S'il est une musicienne dont la démarche artistique est un mode de vie, c'est bien Loreena McKennitt. Elle fait le bilan de ses 30 ans de carrière en lançant The Journey So Far, un recueil de ses meilleures chansons. Trente ans de voyages à la recherche d'inspiration, mais aussi de travail administratif pour tenir elle-même les rênes de sa carrière. Car la poétesse à la harpe est également une femme d'affaires accomplie.

Comme tant de musiciens, Loreena McKennitt a joué du piano et fait partie de chorales enfantines dans sa ville natale du Manitoba, où elle a grandi entourée de musique.

«Quand j'ai découvert la musique celtique, j'ai vraiment été séduite par ses sonorités. J'avais l'intention de devenir vétérinaire et j'ai étudié trois mois à l'Université du Manitoba.
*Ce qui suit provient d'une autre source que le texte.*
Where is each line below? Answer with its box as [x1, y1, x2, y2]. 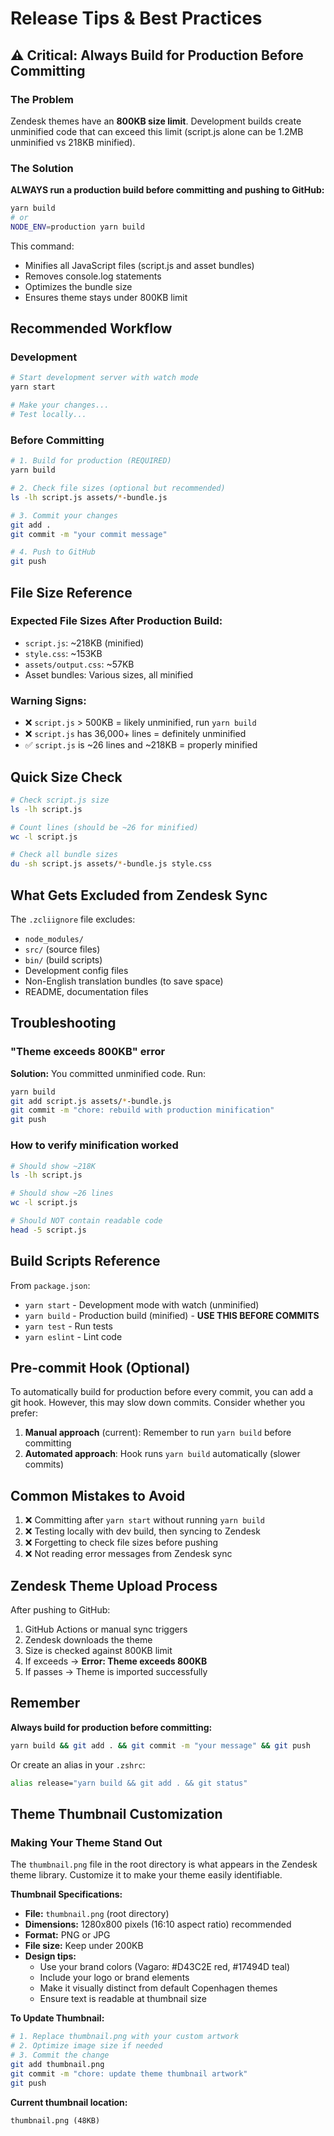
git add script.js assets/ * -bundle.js [10, 1096, 172, 1106]
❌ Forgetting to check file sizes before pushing [24, 1537, 219, 1549]
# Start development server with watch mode [10, 373, 199, 383]
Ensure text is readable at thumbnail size [39, 1993, 207, 2005]
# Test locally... [10, 410, 87, 420]
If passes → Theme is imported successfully [24, 1666, 208, 1677]
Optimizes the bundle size [24, 280, 133, 292]
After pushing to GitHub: [10, 1604, 111, 1616]
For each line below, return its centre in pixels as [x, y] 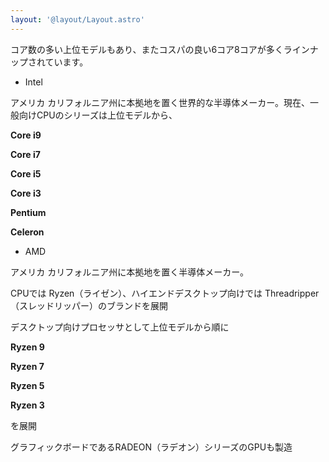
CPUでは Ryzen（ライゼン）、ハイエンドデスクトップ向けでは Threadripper [165, 293]
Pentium [28, 212]
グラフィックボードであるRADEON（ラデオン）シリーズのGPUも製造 [151, 447]
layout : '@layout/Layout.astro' [77, 19]
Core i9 [26, 135]
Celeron [27, 232]
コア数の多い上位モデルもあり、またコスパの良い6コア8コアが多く [147, 49]
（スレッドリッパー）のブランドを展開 [89, 305]
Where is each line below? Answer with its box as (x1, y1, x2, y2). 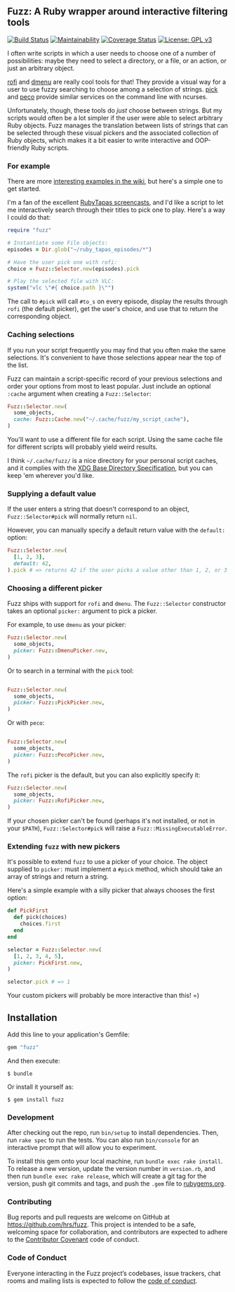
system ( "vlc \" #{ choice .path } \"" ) (7, 284, 114, 291)
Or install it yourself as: (7, 1082, 74, 1091)
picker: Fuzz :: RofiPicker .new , (13, 797, 105, 804)
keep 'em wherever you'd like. (7, 471, 95, 480)
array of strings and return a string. (7, 873, 109, 881)
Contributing (7, 1197, 52, 1207)
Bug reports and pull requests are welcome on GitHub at (7, 1213, 170, 1222)
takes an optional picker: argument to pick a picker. (7, 607, 158, 615)
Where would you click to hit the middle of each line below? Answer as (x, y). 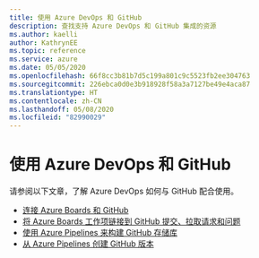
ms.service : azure (43, 59)
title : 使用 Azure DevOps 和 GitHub (76, 17)
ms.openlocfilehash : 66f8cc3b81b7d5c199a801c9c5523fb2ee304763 (130, 76)
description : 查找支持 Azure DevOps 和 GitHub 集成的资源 (113, 26)
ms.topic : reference (48, 51)
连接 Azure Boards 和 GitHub (75, 211)
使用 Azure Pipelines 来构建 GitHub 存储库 (99, 233)
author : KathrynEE (43, 43)
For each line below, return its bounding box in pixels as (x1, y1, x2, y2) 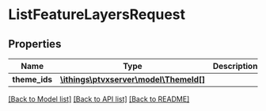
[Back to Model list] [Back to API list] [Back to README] (8, 94, 190, 104)
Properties (8, 37, 62, 51)
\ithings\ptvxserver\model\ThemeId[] (59, 74, 206, 85)
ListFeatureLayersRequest (8, 6, 186, 24)
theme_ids (12, 74, 53, 85)
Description (212, 61, 258, 71)
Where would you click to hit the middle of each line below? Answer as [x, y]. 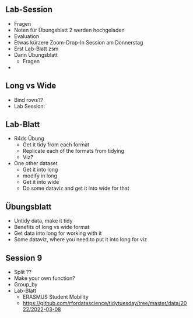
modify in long [40, 176]
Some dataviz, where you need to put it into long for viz [80, 240]
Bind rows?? [29, 100]
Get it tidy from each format [56, 145]
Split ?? [22, 272]
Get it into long [40, 170]
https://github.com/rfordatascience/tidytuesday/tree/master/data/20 [105, 303]
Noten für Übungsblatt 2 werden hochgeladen [69, 30]
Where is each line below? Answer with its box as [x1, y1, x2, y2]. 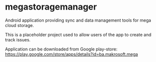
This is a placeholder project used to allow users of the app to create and [5, 32, 152, 37]
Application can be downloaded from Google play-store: [5, 46, 118, 52]
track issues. [5, 37, 31, 42]
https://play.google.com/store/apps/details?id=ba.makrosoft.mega [5, 51, 139, 57]
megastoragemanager [5, 1, 97, 12]
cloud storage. [5, 22, 34, 28]
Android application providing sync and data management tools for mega [5, 17, 152, 23]

Mais des occasions se présentaient pour chanter en public, et je voulais savoir jusqu'où je pouvais aller dans cette direction.»

Après quatre années passées à faire un peu de tout dans un théâtre de Stratford, en Ontario, elle a enregistré elle-même en 1985 son premier disque dans un studio situé dans une grange, à partir des conseils tirés d'un livre intitulé How to Make Your Own Recording.

Elle ne se doutait pas que cet album - qu'elle vendait elle-même en chantant dans les marchés publics de Toronto - constituerait la première brique d'un petit empire et de sa propre maison de disques et d'édition, Quinlan Road. Trente ans plus tard, l'artiste a vendu 14 millions d'albums tout en demeurant indépendante.

«Quand j'ai commencé à être assez connue, les grandes maisons de disques m'ont approchée, mais Warner était la seule capable de reconnaître ce que je pouvais apporter à notre partenariat. J'avais déjà les moyens de financer mes enregistrements, j'avais monté mon réseau de ventes et je produisais mes tournées. Tout était en place. Cela m'a permis de conclure avec eux une entente de nature très inhabituelle dans l'industrie de la musique. Pour chaque disque vendu, je perçois un pourcentage bien plus élevé que beaucoup d'artistes.»

On lui conseillait toujours d'avoir un agent. Après plusieurs rencontres avec des candidats potentiels, elle a réalisé que ce n'était pas pour elle!

Sur les traces des Celtes

Tout au long de son parcours, Loreena McKennitt a voyagé pour mieux comprendre la civilisation qui a servi d'inspiration à sa musique: celle des Celtes. Son prochain album, qui en est à un stade embryonnaire, ne fait pas exception puisqu'elle a visité le Rajasthan, en Inde, pour s'inspirer.

«J'ai considéré l'histoire des Celtes comme un tremplin créatif et j'ai décidé de voyager le plus possible, de visiter des sites archéologiques, des musées. Ce sont des voyages musicaux qui se transforment en art. C'est aussi le parcours d'une historienne amateure qui s'éduque en voyageant.»

Avec le recul, elle réalise que cette quête lui a aussi permis de mieux comprendre sa propre identité.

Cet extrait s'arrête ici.